→ EXERCISE DETAILS: Write the entries out again. Every character must match.

○ ○ ○ ○ ○ ○ ○

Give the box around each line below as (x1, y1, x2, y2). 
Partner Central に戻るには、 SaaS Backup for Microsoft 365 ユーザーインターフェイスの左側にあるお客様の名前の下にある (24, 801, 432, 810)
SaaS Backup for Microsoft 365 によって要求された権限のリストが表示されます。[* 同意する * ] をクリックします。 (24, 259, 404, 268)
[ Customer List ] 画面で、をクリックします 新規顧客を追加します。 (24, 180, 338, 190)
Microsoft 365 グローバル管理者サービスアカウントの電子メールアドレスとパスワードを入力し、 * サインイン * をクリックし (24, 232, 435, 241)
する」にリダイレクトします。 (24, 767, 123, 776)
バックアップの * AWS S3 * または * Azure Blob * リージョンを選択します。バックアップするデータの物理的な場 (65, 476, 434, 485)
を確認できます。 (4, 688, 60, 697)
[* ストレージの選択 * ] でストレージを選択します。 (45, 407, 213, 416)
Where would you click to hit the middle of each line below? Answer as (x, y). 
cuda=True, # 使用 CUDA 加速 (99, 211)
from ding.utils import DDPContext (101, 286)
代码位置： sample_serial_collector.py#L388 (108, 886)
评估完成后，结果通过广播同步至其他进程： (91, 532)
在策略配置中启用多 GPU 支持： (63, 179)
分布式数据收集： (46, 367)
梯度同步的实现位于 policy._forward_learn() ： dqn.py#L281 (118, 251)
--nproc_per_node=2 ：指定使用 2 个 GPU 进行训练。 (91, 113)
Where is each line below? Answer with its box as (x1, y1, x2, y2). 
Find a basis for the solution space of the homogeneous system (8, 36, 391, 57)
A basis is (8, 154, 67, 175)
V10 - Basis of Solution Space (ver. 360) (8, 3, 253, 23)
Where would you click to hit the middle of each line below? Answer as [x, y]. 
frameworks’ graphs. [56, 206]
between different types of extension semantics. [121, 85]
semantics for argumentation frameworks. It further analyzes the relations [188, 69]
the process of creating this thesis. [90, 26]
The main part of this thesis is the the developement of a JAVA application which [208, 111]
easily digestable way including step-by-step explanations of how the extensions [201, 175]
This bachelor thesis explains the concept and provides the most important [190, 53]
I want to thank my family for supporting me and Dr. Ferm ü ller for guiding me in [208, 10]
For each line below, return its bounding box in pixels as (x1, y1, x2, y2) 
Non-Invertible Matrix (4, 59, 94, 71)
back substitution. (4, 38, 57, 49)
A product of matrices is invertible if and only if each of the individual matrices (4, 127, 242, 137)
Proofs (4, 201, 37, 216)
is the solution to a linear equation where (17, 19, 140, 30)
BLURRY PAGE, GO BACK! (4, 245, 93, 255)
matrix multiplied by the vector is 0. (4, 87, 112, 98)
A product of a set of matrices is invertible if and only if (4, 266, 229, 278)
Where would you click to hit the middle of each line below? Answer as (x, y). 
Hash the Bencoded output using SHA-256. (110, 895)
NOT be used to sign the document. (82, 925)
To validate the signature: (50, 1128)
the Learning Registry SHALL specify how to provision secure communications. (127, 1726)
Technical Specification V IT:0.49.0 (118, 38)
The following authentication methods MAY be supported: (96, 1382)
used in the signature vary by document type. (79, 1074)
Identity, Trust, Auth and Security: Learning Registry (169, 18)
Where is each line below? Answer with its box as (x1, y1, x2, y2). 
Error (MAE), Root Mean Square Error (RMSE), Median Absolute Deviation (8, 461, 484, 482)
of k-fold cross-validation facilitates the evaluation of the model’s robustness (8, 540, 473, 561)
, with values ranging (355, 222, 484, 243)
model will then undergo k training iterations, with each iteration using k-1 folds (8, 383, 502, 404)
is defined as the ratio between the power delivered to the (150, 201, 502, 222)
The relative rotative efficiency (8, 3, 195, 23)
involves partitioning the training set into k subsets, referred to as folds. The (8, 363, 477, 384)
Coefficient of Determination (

○ ○ ○ ○ ○ ○ ○

→ ANSWER AREA:
Give the box around each line below as (x1, y1, x2, y2). 
Partner Central に戻るには、 SaaS Backup for Microsoft 365 ユーザーインターフェイスの左側にあるお客様の名前の下にある (24, 801, 432, 810)
SaaS Backup for Microsoft 365 によって要求された権限のリストが表示されます。[* 同意する * ] をクリックします。 (24, 259, 404, 268)
[ Customer List ] 画面で、をクリックします 新規顧客を追加します。 (24, 180, 338, 190)
Microsoft 365 グローバル管理者サービスアカウントの電子メールアドレスとパスワードを入力し、 * サインイン * をクリックし (24, 232, 435, 241)
する」にリダイレクトします。 (24, 767, 123, 776)
バックアップの * AWS S3 * または * Azure Blob * リージョンを選択します。バックアップするデータの物理的な場 (65, 476, 434, 485)
を確認できます。 (4, 688, 60, 697)
[* ストレージの選択 * ] でストレージを選択します。 (45, 407, 213, 416)
Where would you click to hit the middle of each line below? Answer as (x, y). 
cuda=True, # 使用 CUDA 加速 (99, 211)
from ding.utils import DDPContext (101, 286)
代码位置： sample_serial_collector.py#L388 (108, 886)
评估完成后，结果通过广播同步至其他进程： (91, 532)
在策略配置中启用多 GPU 支持： (63, 179)
分布式数据收集： (46, 367)
梯度同步的实现位于 policy._forward_learn() ： dqn.py#L281 (118, 251)
--nproc_per_node=2 ：指定使用 2 个 GPU 进行训练。 (91, 113)
Where is each line below? Answer with its box as (x1, y1, x2, y2). 
Find a basis for the solution space of the homogeneous system (8, 36, 391, 57)
A basis is (8, 154, 67, 175)
V10 - Basis of Solution Space (ver. 360) (8, 3, 253, 23)
Where would you click to hit the middle of each line below? Answer as [x, y]. 
frameworks’ graphs. [56, 206]
between different types of extension semantics. [121, 85]
semantics for argumentation frameworks. It further analyzes the relations [188, 69]
the process of creating this thesis. [90, 26]
The main part of this thesis is the the developement of a JAVA application which [208, 111]
easily digestable way including step-by-step explanations of how the extensions [201, 175]
This bachelor thesis explains the concept and provides the most important [190, 53]
I want to thank my family for supporting me and Dr. Ferm ü ller for guiding me in [208, 10]
For each line below, return its bounding box in pixels as (x1, y1, x2, y2) 
Non-Invertible Matrix (4, 59, 94, 71)
back substitution. (4, 38, 57, 49)
A product of matrices is invertible if and only if each of the individual matrices (4, 127, 242, 137)
Proofs (4, 201, 37, 216)
is the solution to a linear equation where (17, 19, 140, 30)
BLURRY PAGE, GO BACK! (4, 245, 93, 255)
matrix multiplied by the vector is 0. (4, 87, 112, 98)
A product of a set of matrices is invertible if and only if (4, 266, 229, 278)
Where would you click to hit the middle of each line below? Answer as (x, y). 
Hash the Bencoded output using SHA-256. (110, 895)
NOT be used to sign the document. (82, 925)
To validate the signature: (50, 1128)
the Learning Registry SHALL specify how to provision secure communications. (127, 1726)
Technical Specification V IT:0.49.0 (118, 38)
The following authentication methods MAY be supported: (96, 1382)
used in the signature vary by document type. (79, 1074)
Identity, Trust, Auth and Security: Learning Registry (169, 18)
Where is each line below? Answer with its box as (x1, y1, x2, y2). 
Error (MAE), Root Mean Square Error (RMSE), Median Absolute Deviation (8, 461, 484, 482)
of k-fold cross-validation facilitates the evaluation of the model’s robustness (8, 540, 473, 561)
, with values ranging (355, 222, 484, 243)
model will then undergo k training iterations, with each iteration using k-1 folds (8, 383, 502, 404)
is defined as the ratio between the power delivered to the (150, 201, 502, 222)
The relative rotative efficiency (8, 3, 195, 23)
involves partitioning the training set into k subsets, referred to as folds. The (8, 363, 477, 384)
Coefficient of Determination (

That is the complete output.